(Collection entries)
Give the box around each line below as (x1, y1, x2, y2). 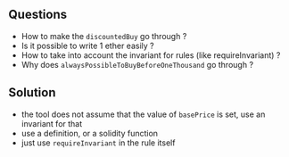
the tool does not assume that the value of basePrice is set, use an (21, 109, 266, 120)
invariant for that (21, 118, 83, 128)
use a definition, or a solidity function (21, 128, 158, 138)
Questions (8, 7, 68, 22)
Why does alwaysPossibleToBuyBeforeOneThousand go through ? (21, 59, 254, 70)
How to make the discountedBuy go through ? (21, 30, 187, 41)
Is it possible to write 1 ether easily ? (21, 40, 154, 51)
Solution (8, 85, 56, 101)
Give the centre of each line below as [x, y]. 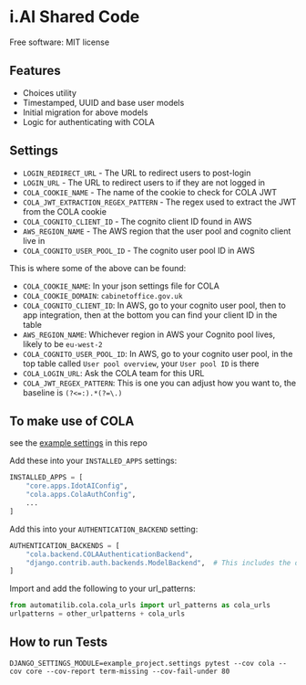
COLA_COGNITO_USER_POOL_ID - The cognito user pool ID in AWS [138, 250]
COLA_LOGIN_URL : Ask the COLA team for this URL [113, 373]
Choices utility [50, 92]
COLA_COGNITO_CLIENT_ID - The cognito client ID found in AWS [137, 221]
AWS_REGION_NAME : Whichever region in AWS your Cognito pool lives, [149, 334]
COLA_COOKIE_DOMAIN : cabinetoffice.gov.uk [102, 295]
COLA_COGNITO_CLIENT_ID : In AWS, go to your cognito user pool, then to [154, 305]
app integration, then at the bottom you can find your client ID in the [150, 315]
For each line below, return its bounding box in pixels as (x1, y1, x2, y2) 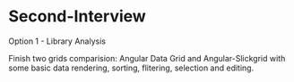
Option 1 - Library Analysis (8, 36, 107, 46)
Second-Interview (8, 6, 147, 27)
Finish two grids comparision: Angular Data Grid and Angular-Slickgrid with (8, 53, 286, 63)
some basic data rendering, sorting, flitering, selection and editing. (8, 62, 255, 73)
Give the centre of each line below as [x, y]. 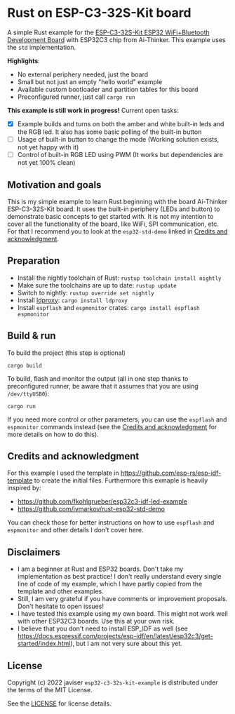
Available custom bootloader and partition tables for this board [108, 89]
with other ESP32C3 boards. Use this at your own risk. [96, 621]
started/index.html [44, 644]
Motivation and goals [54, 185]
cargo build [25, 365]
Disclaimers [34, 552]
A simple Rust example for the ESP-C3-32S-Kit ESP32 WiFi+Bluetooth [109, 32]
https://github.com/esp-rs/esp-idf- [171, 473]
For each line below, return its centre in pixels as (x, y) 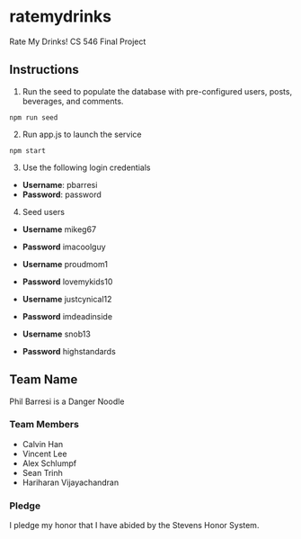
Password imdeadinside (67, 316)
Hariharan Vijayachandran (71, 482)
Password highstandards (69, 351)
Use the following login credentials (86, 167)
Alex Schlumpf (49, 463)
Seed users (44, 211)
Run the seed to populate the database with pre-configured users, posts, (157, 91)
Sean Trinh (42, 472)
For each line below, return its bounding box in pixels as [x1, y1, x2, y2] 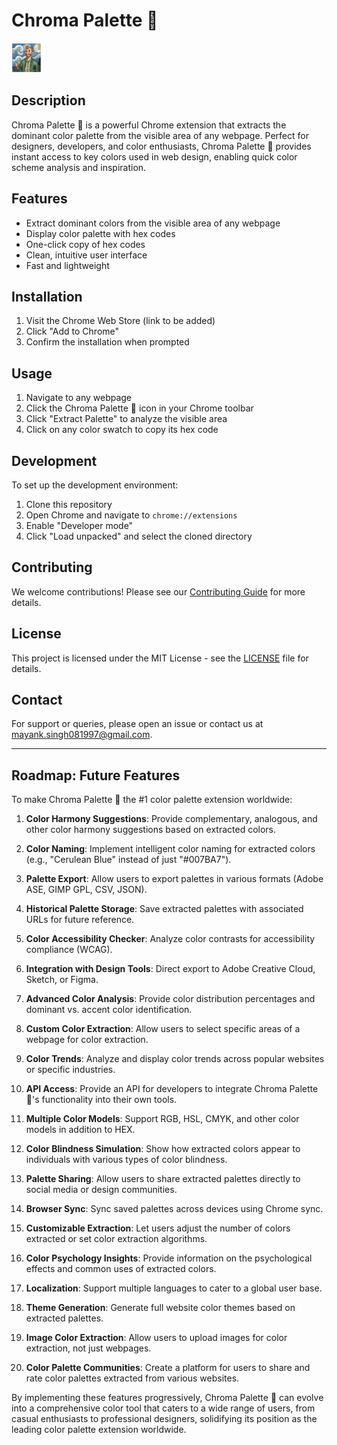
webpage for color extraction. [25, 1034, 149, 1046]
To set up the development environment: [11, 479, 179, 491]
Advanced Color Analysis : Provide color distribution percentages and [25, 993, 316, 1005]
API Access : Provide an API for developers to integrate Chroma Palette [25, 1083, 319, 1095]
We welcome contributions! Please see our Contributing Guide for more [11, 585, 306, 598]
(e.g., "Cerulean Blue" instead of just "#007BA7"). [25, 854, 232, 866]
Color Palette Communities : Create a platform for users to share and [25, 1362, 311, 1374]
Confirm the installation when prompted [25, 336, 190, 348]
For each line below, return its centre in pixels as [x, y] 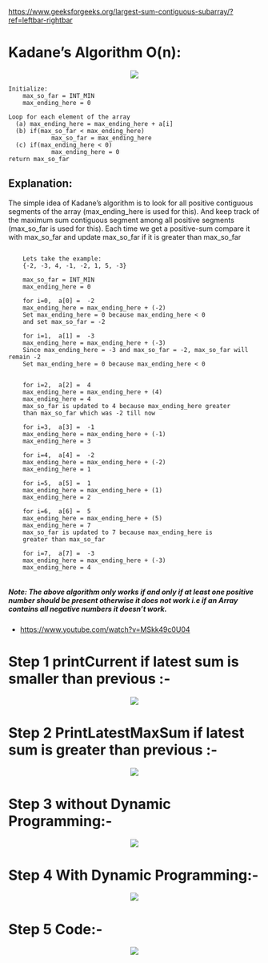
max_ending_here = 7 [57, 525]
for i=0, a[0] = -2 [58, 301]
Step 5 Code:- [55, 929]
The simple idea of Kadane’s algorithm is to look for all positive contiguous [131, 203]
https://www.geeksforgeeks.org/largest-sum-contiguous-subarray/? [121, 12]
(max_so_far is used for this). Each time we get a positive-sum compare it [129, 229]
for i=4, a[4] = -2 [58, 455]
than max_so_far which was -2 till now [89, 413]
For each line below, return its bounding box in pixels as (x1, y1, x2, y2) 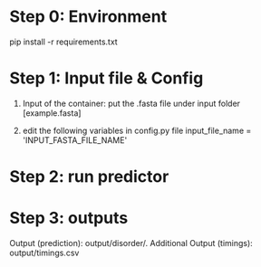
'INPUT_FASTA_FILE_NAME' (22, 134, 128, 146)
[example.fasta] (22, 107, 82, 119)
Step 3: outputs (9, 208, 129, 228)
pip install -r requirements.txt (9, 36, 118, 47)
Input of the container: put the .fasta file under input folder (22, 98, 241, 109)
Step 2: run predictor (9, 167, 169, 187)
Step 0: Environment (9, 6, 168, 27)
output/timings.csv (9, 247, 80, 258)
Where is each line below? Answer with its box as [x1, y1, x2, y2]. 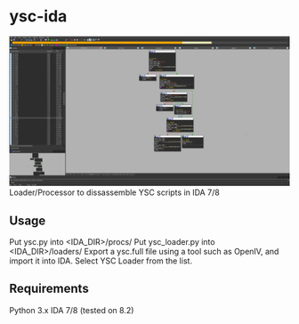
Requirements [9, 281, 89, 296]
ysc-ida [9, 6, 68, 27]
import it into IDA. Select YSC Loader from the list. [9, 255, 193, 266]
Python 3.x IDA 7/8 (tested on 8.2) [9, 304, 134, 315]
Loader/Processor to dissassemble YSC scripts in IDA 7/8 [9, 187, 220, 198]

---

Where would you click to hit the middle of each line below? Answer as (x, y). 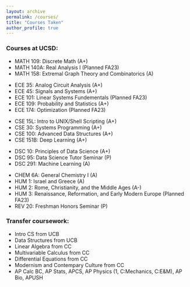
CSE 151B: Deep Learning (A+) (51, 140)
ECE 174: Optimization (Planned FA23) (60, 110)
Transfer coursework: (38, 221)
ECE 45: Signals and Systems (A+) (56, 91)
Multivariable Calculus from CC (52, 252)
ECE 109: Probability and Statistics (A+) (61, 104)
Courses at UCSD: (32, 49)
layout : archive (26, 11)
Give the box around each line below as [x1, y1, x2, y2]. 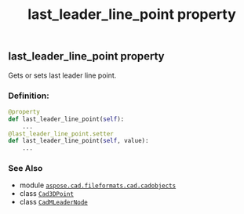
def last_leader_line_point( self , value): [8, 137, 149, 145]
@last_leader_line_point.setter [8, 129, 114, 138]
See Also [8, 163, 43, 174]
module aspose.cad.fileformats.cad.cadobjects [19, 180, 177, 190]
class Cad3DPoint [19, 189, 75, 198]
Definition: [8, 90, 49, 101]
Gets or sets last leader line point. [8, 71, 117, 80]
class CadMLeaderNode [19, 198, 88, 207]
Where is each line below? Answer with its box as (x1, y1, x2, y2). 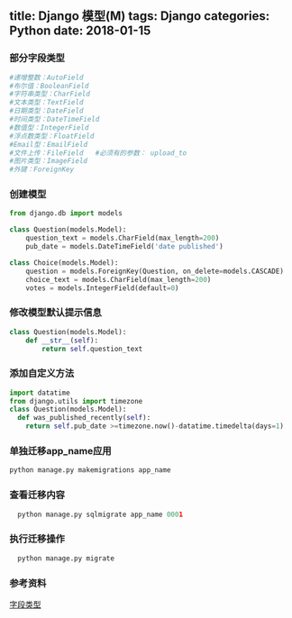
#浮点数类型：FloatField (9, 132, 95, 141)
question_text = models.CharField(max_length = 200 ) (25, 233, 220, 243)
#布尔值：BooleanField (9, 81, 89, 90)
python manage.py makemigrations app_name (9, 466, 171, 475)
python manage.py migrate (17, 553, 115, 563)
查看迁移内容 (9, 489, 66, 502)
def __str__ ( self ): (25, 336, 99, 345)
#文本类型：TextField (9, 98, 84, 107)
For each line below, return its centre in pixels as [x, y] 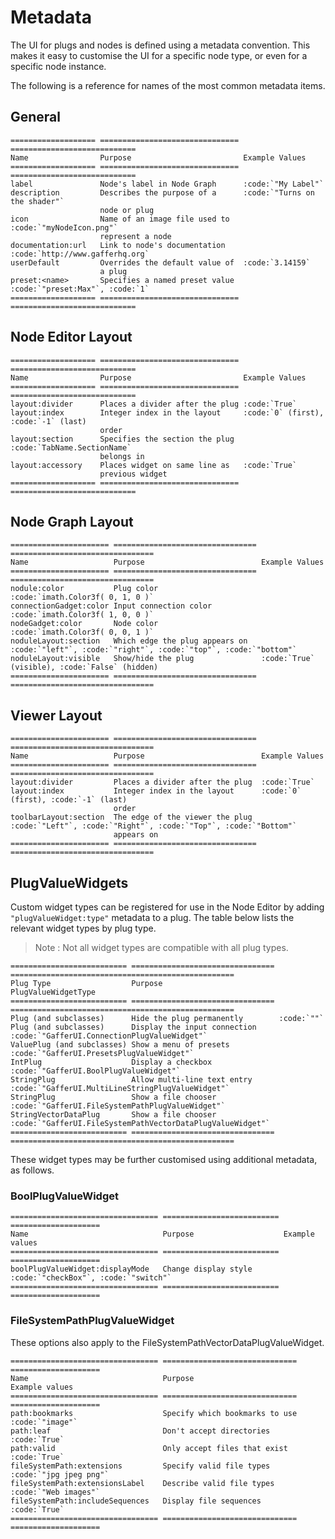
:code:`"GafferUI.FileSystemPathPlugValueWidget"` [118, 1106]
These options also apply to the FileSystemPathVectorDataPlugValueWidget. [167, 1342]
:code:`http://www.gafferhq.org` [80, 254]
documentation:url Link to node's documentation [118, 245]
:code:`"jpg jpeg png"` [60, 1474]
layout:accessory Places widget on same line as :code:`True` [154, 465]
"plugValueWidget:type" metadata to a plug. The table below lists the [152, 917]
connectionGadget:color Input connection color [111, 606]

--

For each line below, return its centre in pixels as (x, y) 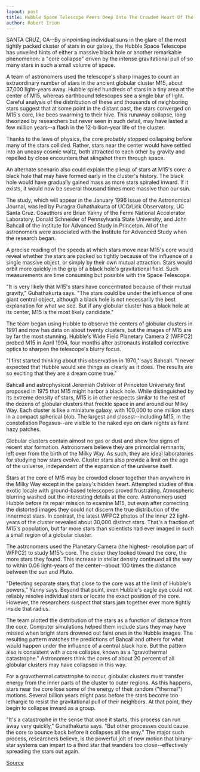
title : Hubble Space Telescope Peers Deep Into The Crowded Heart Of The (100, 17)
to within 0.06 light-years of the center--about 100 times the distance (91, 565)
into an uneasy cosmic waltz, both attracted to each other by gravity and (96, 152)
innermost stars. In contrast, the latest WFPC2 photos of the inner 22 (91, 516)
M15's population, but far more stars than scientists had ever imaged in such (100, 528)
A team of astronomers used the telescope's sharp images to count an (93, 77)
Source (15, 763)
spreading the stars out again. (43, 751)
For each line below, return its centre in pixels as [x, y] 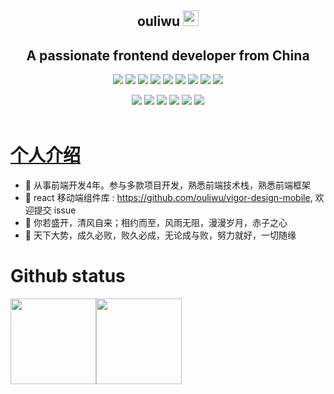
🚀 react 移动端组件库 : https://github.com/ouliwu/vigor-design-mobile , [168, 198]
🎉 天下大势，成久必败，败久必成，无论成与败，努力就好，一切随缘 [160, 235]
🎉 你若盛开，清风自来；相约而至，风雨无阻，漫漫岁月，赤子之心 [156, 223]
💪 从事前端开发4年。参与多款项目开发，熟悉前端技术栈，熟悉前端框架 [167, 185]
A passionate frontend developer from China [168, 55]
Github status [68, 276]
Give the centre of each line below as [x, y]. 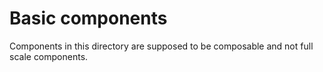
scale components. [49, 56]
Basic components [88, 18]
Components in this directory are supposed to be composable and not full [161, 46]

_Problem statement_
Filter the records above, keeping each line that contains the word "positive".

_Response below_
The simple idea of Kadane’s algorithm is to look for all positive contiguous [131, 203]
(max_so_far is used for this). Each time we get a positive-sum compare it [129, 229]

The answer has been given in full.